→ Problem details
Once you find the line below that has "Sign up to our", output it and every line after it exactly, stopping after the line that has "For example, a Nifty 50 option with a Vega of", with no pictures.
____________
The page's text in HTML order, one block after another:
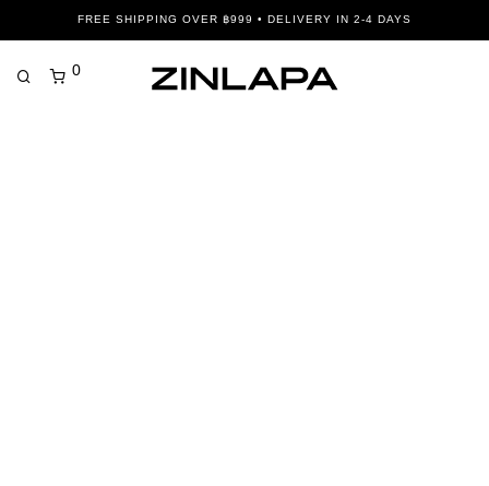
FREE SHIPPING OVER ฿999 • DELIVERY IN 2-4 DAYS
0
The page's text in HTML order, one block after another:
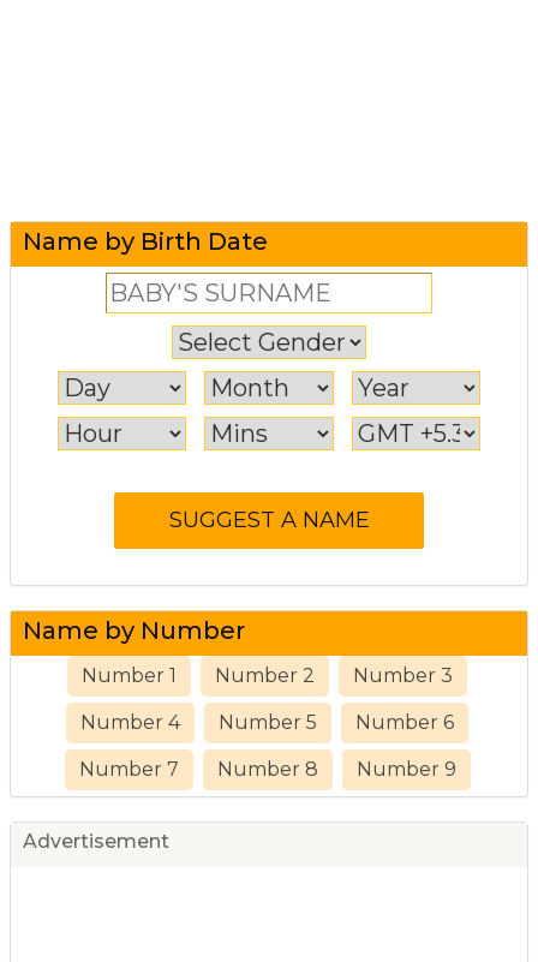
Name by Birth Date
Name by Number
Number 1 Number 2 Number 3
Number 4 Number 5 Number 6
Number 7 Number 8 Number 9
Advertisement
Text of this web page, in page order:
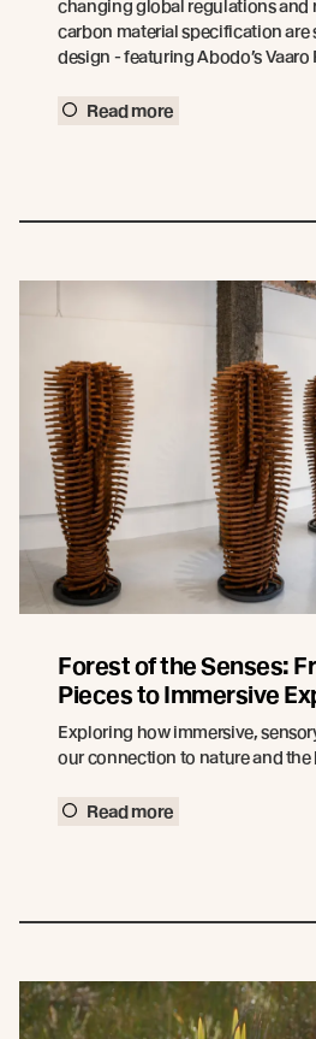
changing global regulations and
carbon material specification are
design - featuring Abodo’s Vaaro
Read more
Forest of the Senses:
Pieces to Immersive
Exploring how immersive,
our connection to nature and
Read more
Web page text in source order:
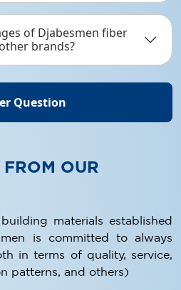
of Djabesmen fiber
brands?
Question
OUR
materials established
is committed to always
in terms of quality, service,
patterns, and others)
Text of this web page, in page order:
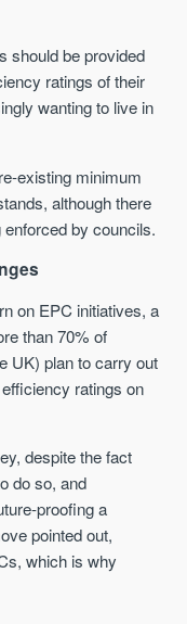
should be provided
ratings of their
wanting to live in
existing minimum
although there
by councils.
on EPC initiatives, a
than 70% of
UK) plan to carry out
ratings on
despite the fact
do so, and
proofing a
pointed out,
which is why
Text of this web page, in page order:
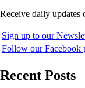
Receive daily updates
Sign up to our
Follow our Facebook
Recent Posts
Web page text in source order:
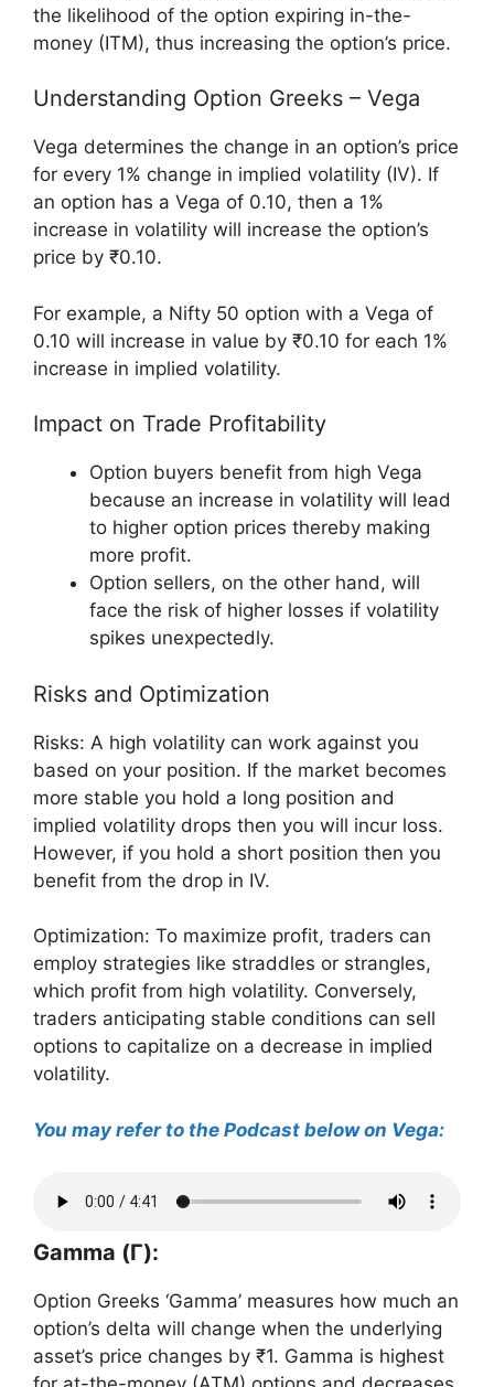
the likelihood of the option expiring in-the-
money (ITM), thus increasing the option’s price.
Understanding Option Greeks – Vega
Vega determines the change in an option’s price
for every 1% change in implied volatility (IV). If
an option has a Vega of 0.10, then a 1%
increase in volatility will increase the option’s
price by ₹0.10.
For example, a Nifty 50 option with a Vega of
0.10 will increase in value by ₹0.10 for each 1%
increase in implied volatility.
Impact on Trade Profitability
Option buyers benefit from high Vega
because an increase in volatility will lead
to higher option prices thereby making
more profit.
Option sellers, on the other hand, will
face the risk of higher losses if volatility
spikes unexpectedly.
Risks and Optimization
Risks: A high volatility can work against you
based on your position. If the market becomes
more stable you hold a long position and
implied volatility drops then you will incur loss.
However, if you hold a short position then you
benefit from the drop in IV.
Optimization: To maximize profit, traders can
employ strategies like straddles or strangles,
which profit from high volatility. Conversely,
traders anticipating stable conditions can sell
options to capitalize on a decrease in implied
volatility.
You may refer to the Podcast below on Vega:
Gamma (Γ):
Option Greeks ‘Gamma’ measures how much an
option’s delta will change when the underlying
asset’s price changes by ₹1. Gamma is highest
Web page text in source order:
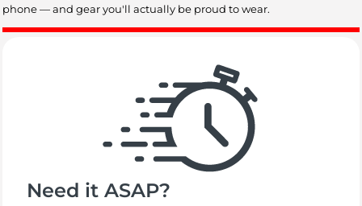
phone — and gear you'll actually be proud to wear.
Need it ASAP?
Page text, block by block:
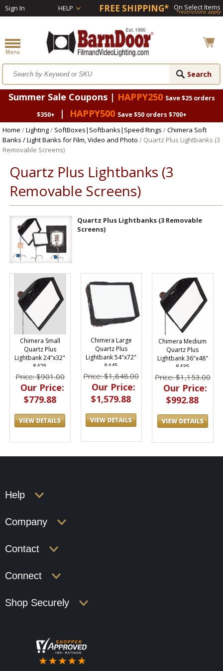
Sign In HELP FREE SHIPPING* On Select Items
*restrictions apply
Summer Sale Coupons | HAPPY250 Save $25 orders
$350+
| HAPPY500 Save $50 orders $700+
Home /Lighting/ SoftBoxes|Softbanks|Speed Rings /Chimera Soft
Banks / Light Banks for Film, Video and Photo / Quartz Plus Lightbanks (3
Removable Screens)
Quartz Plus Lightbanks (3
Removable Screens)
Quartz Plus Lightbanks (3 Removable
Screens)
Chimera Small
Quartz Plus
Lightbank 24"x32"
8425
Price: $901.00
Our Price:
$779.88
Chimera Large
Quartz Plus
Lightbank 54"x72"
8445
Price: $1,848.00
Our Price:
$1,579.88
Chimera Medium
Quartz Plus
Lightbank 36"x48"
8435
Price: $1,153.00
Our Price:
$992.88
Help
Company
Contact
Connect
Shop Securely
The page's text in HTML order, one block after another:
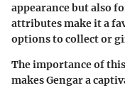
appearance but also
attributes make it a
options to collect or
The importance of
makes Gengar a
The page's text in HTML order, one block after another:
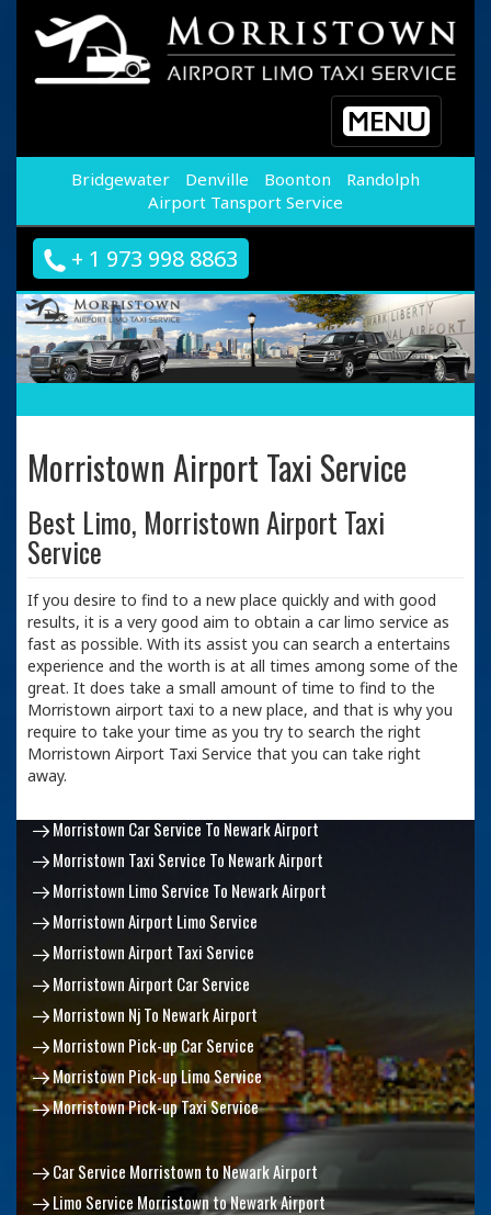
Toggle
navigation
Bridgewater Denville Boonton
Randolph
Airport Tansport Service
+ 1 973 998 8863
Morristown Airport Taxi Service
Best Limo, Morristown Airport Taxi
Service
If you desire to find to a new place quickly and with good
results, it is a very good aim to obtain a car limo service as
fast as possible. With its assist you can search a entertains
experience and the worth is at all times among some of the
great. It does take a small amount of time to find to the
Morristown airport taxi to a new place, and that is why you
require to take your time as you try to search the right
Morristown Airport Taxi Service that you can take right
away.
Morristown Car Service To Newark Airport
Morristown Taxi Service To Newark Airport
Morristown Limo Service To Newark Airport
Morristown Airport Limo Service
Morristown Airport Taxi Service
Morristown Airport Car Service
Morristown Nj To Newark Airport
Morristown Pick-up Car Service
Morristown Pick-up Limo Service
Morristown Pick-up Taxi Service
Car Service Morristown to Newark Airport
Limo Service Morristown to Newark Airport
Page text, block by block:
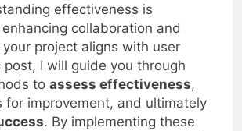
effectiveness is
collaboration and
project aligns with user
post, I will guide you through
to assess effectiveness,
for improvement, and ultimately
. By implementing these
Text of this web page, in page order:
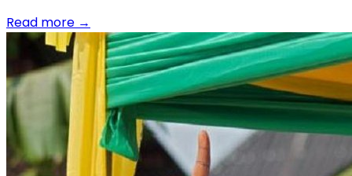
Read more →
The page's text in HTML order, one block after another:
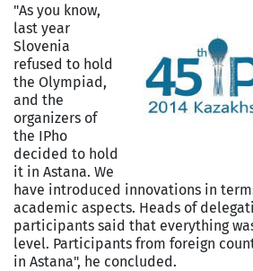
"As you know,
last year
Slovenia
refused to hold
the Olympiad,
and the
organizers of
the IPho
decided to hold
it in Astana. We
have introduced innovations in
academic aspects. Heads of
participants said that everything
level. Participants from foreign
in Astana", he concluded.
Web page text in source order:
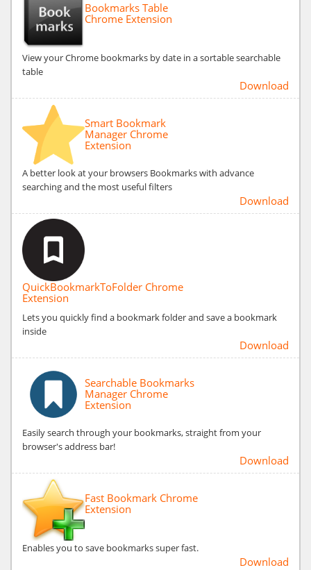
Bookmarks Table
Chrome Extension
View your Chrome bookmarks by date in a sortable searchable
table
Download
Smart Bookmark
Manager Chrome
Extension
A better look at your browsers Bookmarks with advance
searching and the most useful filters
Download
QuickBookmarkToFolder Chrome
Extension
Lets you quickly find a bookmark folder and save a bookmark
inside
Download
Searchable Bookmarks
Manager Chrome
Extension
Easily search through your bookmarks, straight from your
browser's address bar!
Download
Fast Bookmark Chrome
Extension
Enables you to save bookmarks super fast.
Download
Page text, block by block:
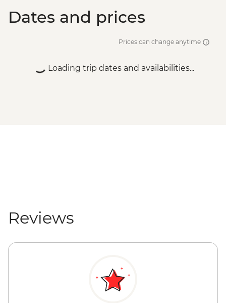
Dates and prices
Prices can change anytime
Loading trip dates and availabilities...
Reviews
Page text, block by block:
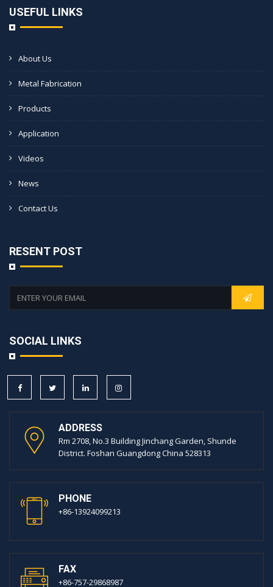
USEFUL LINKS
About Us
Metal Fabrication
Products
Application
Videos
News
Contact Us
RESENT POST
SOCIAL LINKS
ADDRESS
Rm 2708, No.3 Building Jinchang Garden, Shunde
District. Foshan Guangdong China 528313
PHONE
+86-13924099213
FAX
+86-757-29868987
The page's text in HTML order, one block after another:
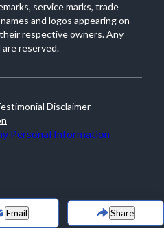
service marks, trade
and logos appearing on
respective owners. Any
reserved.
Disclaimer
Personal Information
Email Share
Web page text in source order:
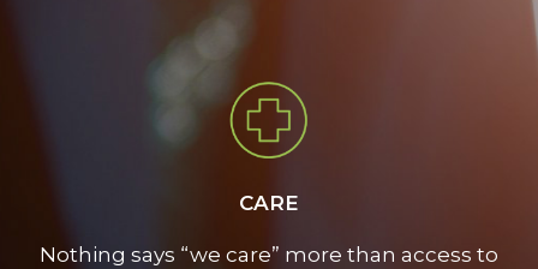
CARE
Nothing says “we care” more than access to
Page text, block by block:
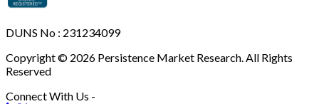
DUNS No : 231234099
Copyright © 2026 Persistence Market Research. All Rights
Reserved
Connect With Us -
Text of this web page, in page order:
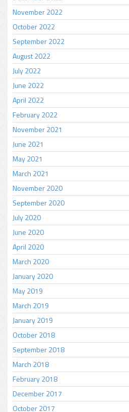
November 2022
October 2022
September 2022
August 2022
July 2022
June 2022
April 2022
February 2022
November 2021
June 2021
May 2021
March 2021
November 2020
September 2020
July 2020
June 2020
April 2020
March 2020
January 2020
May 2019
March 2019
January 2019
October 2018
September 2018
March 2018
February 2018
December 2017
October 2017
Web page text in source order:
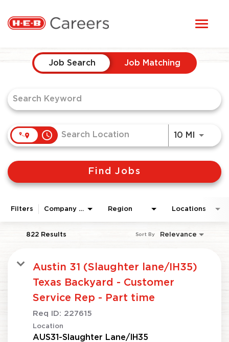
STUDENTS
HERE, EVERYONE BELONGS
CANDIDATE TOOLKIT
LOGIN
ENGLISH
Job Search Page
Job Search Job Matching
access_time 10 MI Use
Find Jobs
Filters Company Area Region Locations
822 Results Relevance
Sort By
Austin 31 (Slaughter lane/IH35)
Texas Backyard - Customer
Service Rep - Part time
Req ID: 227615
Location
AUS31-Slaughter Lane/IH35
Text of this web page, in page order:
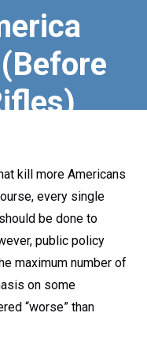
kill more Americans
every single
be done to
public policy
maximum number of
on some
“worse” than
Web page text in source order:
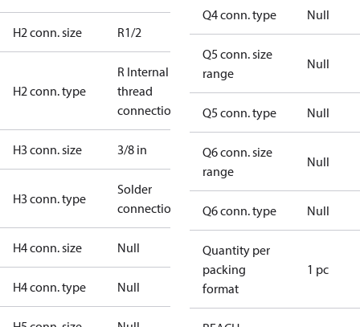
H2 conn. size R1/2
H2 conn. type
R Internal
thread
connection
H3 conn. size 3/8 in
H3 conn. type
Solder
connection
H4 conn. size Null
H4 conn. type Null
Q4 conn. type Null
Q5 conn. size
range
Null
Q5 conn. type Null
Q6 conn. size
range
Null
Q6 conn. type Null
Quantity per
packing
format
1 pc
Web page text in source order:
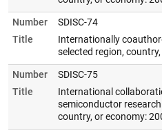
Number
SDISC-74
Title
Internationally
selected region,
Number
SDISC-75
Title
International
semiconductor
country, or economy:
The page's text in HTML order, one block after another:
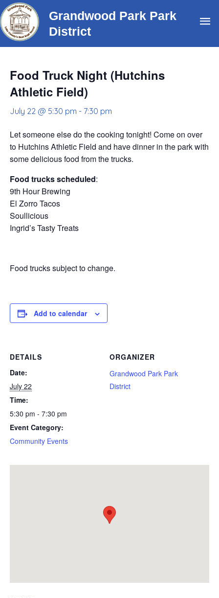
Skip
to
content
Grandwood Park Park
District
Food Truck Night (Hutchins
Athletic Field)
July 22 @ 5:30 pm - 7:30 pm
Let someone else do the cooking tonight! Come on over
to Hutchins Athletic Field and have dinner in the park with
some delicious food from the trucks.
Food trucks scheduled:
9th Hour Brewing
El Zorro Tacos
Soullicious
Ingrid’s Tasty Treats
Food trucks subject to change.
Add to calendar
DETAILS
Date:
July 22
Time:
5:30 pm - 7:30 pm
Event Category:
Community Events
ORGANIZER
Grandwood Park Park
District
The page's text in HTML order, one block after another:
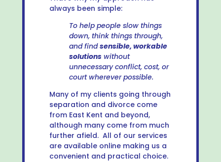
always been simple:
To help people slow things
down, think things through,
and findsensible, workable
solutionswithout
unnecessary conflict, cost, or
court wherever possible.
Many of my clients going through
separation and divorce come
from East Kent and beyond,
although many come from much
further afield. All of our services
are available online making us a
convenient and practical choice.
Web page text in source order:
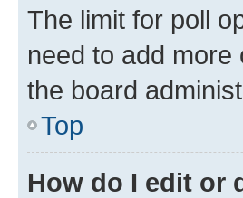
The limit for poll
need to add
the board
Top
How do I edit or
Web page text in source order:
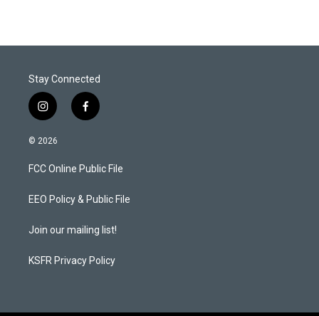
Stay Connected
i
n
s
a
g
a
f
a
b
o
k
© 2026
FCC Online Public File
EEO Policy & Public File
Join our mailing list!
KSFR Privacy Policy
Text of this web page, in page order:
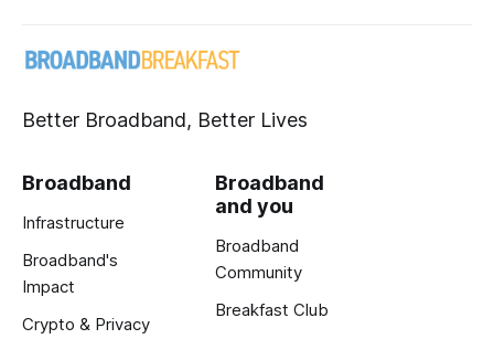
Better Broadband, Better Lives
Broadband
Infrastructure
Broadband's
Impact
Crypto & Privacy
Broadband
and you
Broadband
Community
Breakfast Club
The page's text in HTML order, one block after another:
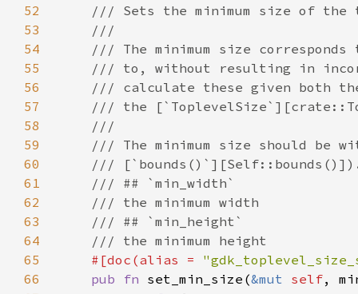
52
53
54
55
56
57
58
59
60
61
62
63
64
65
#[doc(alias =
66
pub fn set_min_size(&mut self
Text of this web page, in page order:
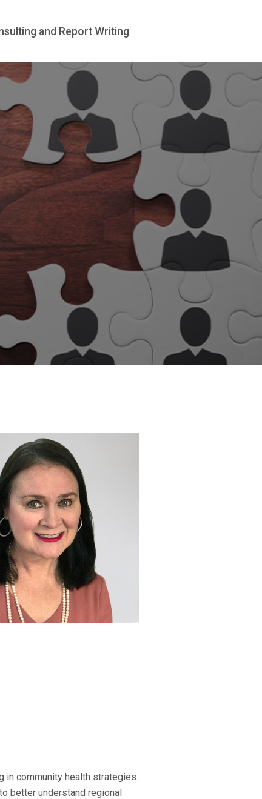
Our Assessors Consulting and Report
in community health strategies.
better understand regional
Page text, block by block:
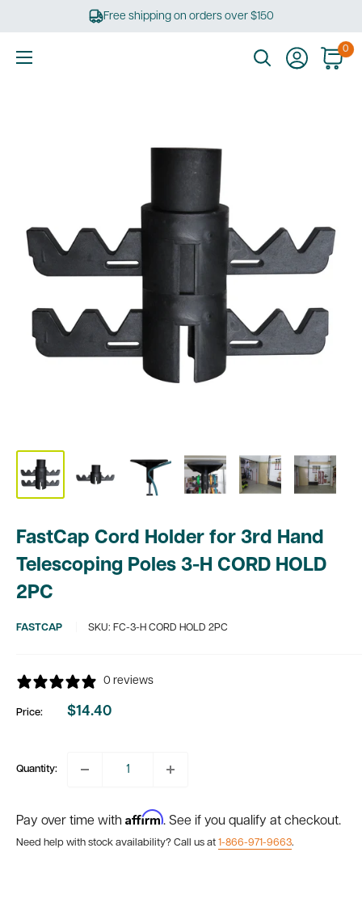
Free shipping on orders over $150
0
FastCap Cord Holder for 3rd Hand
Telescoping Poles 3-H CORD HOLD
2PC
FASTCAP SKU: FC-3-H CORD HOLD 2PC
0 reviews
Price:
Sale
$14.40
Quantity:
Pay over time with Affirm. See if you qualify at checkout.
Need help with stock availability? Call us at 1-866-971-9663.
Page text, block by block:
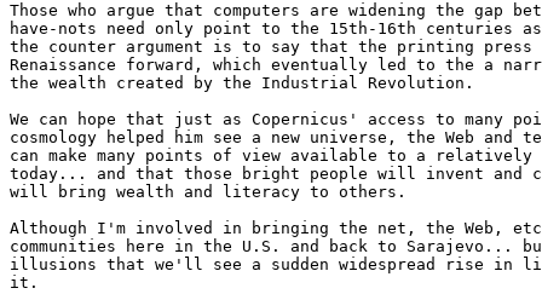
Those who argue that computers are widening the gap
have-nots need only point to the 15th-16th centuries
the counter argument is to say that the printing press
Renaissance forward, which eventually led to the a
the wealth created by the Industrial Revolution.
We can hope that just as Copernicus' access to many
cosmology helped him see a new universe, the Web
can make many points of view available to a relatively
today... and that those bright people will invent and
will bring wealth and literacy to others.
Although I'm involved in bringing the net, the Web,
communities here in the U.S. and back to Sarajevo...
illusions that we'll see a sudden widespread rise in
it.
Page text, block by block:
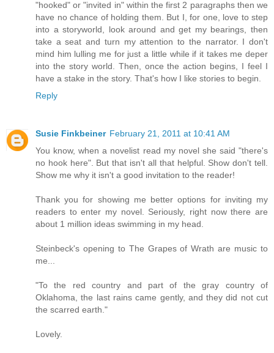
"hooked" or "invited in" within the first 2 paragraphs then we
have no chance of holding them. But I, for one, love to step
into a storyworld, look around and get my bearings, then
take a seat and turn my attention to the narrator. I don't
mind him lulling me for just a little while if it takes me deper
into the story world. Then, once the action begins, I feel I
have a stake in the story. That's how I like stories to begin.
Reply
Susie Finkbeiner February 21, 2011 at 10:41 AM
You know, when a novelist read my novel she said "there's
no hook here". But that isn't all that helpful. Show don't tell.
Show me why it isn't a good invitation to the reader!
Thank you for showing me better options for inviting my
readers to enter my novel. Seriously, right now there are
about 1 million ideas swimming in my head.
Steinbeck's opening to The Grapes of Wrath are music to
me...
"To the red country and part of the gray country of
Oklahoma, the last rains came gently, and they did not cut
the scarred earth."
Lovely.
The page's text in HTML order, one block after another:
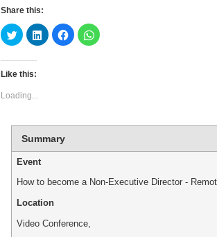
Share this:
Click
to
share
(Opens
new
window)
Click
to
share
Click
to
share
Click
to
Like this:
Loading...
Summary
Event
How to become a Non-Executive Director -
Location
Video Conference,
____________
→ Completed task
Sign up to our
Follow our Facebook
Recent Posts
Web page text in source order:
the likelihood of the option expiring in-the-
money (ITM), thus increasing the option’s price.
Understanding Option Greeks – Vega
Vega determines the change in an option’s price
for every 1% change in implied volatility (IV). If
an option has a Vega of 0.10, then a 1%
increase in volatility will increase the option’s
price by ₹0.10.
For example, a Nifty 50 option with a Vega of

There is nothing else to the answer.